Читаем До последнего мига полностью

— Вы про кого спрашиваете? — старуха, чтобы лучше слышать, приложила свободную руку к твёрдому белому уху. Каретникова она не узнала, да и мудрено было узнать, ведь перед её глазами прошло столько раненых.

— Здесь когда-то работал дядя Шура Парфёнов…

— Старик Парфёнов? — воскликнула старуха басом. — Как же, как же! — похмыкала она в нос. Видно, ей было ведомо что-то такое, чего не знал Каретников. — Вредный был старик.

— Он жив?

Вместо ответа старуха приподняла верхнюю губу, и Каретников увидел, что нянечка усата, хотя раньше она усатой, кажется, не была — возможно, брилась, а возможно, Каретников просто не замечал ее усатости.

— Он жив? — повторил вопрос Каретников.

— Если только на том свете жизнь есть, то жив, — хмыкнув, ответила старуха.
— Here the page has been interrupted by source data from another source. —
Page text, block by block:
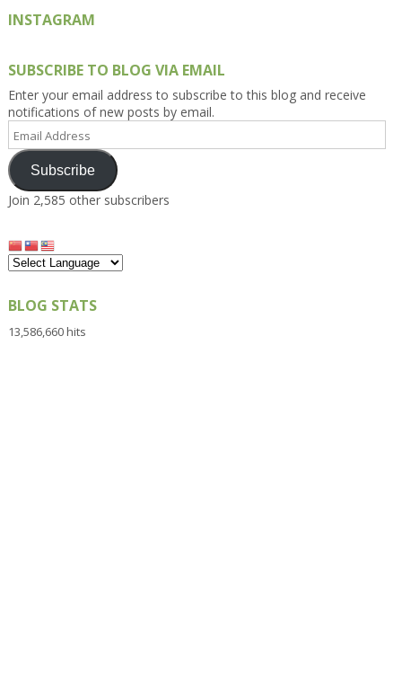
INSTAGRAM
SUBSCRIBE TO BLOG VIA EMAIL
Enter your email address to subscribe to this blog and receive
notifications of new posts by email.
Email
Address
Subscribe
Join 2,585 other subscribers
BLOG STATS
13,586,660 hits
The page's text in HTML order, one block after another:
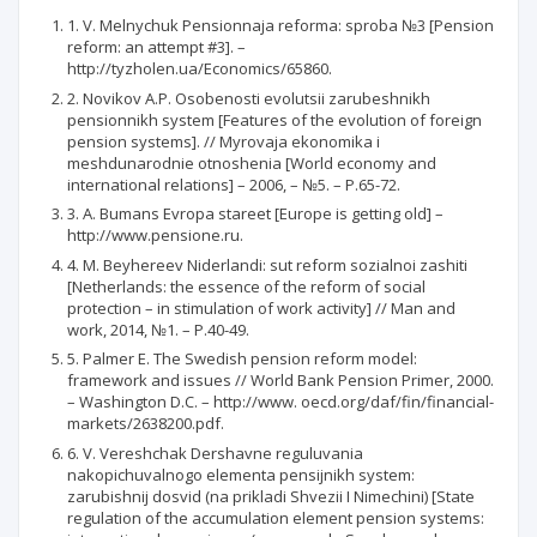
1. V. Melnychuk Pensionnaja reforma: sproba №3 [Pension
reform: an attempt #3]. –
http://tyzholen.ua/Economics/65860.
2. Novikov A.P. Osobenosti evolutsii zarubeshnikh
pensionnikh system [Features of the evolution of foreign
pension systems]. // Myrovaja ekonomika i
meshdunarodnie otnoshenia [World economy and
international relations] – 2006, – №5. – P.65-72.
3. A. Bumans Evropa stareet [Europe is getting old] –
http://www.pensione.ru.
4. M. Beyhereev Niderlandi: sut reform sozialnoi zashiti
[Netherlands: the essence of the reform of social
protection – in stimulation of work activity] // Man and
work, 2014, №1. – P.40-49.
5. Palmer E. The Swedish pension reform model:
framework and issues // World Bank Pension Primer, 2000.
– Washington D.C. – http://www. oecd.org/daf/fin/financial-
markets/2638200.pdf.
6. V. Vereshchak Dershavne reguluvania
nakopichuvalnogo elementa pensijnikh system:
zarubishnij dosvid (na prikladi Shvezii I Nimechini) [State
regulation of the accumulation element pension systems:

— А что случилось? — спросил Каретников.

— Под снаряд угодил. В сорок втором году аж, давно, — старуха приподняла верхнюю усатую губу, — царствие ему небесное, хотя мы с этим мокропутом никогда в ладах не были: он жил то вдоль, то поперёк, то зигзагом — прямой дороги не знал, потому и не ладили. — Старуха вздохнула. — Все там будем, одни раньше, другие позже, а конец один — земля, черви, холод, тишь. — В старухе словно бы что надломилось, из глаз потекли мелкие частые слёзки, они одна за одной падали на мятый, обсыпанный серой перхотью воротник халата.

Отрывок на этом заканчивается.